Australian businessman

Andrew Thorburn (born 13 April 1965) is an Australian-based businessman. He is a former CEO of Bank of NZ (BNZ), and also of National Australia Bank (NAB).

== Early life ==
Thorburn was born in Melbourne and is a dual Australian–New Zealand citizen. His mother is a New Zealander.

== Banking career ==
Thorburn joined ASB Bank in Auckland, New Zealand, in 1986. He moved to Sydney to join the Commonwealth Bank of Australia in 1997. He then joined St George Bank in 2002. He moved to NAB in January 2005 as Head of Retail Banking.

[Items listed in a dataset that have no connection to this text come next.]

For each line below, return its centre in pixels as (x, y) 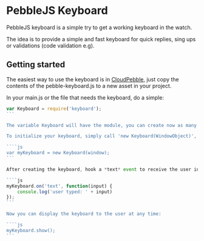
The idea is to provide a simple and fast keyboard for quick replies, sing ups (101, 39)
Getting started (36, 65)
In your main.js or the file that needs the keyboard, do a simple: (85, 97)
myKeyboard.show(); (31, 230)
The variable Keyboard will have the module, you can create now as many (102, 125)
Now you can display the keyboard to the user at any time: (84, 214)
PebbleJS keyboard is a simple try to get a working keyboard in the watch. (99, 27)
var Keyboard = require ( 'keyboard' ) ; (54, 109)
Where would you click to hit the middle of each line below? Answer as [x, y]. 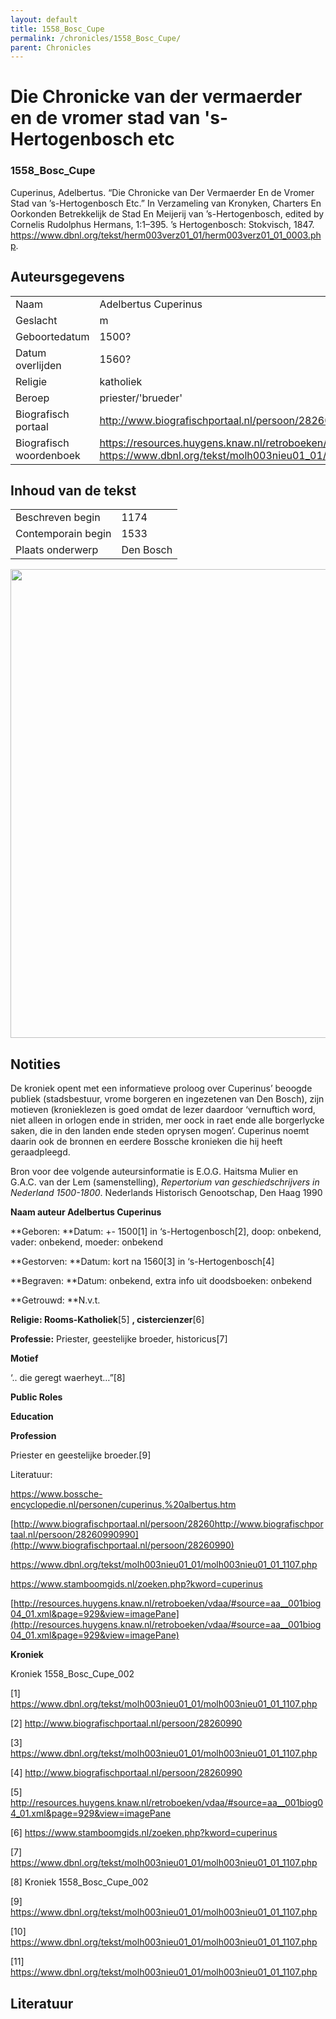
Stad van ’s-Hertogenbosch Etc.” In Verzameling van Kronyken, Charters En [166, 203]
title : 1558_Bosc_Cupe [57, 29]
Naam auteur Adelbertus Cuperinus [86, 1212]
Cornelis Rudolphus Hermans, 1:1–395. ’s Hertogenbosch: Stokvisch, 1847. [162, 224]
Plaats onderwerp [57, 550]
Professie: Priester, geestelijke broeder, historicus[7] [119, 1339]
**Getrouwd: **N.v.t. [55, 1300]
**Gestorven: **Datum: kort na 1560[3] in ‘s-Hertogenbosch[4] [142, 1262]

In 2008, he was appointed to be CEO of BNZ, and in 2014 the CEO of NAB.

At NAB, he moved to divest of non-core assets and focus on Australian and New Zealand interests. He launched a transformation of NAB in 2017 involving greater investment in technology, a reduction in costs, and an investment in business banking.

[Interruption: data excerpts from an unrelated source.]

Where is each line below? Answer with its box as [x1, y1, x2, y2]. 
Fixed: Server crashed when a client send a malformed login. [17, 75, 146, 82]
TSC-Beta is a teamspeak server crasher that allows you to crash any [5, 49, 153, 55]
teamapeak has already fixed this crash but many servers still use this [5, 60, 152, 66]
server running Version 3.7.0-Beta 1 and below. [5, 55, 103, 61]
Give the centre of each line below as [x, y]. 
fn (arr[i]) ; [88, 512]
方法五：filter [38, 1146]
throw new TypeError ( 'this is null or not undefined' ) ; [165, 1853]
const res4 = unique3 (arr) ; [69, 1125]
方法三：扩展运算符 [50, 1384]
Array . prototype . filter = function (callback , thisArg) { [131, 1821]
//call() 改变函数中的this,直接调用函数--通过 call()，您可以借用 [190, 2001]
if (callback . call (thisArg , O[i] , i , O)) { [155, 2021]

As a result of the Royal Commission into Misconduct in the Banking and Superannuation industry Thorburn resigned from NAB in February 2019. It was widely reported that Thorburn was pressured by the NAB board.
==Essendon Football Club Controversy ==
In October 2022, the announcement of Thorburn's appointment as CEO of Essendon Football Club was widely criticised by then Victorian Premier Daniel Andrews, the media, and Essendon supporters due to the fact that at that time he also served on the board of City on a Hill, an Anglican church in Melbourne. It came to light that some sermons preached at that church were critical of homosexuality and were comparing abortion to murder and the Holocaust. Thorburn's role at the church led him to resign the day after his appointment announcement was made public, and nearly a month before he was due to begin as Essendon FC CEO in November.

Thorburn published a statement shortly afterwards, stating: "today it became clear to me that my personal Christian faith is not tolerated or permitted in the public square… People should be able to hold different views on complex personal and moral matters, and be able to live and work together, even with those differences, and always with respect."

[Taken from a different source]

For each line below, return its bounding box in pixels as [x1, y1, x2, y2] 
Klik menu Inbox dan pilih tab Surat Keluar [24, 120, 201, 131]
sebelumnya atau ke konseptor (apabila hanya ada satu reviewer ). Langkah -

The reason cited by the club was "a clear conflict of interest with an organisation whose views do not align at all with our values as a safe, inclusive, diverse and welcoming club for our staff, our players, our members, our fans, our partners and the wider community." However, Dr Elenie Poulos argued Thornburns appointment in the first place as a failure of leadership and a conflict of interest, a view shared in the Australian Media at large.

Soon after, Thornburn issued legal action over his abrupt sacking, which was settled in December 2022. He also stated he was resigning from all formal responsibilities in his other roles in February 2023. Former West Coast Eagles CEO Craig Vozzo was announced as his replacement.

== Education ==
Thorburn holds a Bachelor of Commerce (Economics) from the University of Auckland, and an MBA from the University of Durham, UK. He is a Fellow of the Australasian Institute of Banking and Finance.

== Personal ==
Thorburn has been married to his wife Kathryn (also a New Zealander) since 1987, and they have three adult children.